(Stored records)
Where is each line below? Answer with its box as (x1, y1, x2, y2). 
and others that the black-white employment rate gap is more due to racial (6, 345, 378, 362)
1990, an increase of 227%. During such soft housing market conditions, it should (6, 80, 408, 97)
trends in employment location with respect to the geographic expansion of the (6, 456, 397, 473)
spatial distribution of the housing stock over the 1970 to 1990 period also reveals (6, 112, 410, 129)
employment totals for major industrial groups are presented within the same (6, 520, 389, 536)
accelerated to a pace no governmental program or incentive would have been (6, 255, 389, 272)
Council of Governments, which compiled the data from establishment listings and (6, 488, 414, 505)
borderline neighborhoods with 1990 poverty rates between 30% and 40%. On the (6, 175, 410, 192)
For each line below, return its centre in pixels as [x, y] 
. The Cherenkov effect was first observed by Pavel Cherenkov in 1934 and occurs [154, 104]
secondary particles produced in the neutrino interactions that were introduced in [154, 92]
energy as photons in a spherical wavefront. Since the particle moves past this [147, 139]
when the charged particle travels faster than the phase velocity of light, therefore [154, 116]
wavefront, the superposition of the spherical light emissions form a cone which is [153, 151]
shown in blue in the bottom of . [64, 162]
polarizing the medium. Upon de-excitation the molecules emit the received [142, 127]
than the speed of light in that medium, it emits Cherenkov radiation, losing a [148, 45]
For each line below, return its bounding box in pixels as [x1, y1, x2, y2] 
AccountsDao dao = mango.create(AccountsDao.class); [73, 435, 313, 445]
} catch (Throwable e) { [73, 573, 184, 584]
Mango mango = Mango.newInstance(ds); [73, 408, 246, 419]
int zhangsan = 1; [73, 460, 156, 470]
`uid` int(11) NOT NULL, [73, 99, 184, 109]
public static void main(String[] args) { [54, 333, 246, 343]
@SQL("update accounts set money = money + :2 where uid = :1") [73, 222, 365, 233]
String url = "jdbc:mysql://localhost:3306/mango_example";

* TASK DESCRIPTION: Exactly reproduce the lines of the entries above, from the one containing "wavefront, the superposition" to the very last, and no others.

* SOLUTION TO THIS EXERCISE:
wavefront, the superposition of the spherical light emissions form a cone which is [153, 151]
shown in blue in the bottom of . [64, 162]
polarizing the medium. Upon de-excitation the molecules emit the received [142, 127]
than the speed of light in that medium, it emits Cherenkov radiation, losing a [148, 45]
For each line below, return its bounding box in pixels as [x1, y1, x2, y2] 
AccountsDao dao = mango.create(AccountsDao.class); [73, 435, 313, 445]
} catch (Throwable e) { [73, 573, 184, 584]
Mango mango = Mango.newInstance(ds); [73, 408, 246, 419]
int zhangsan = 1; [73, 460, 156, 470]
`uid` int(11) NOT NULL, [73, 99, 184, 109]
public static void main(String[] args) { [54, 333, 246, 343]
@SQL("update accounts set money = money + :2 where uid = :1") [73, 222, 365, 233]
String url = "jdbc:mysql://localhost:3306/mango_example";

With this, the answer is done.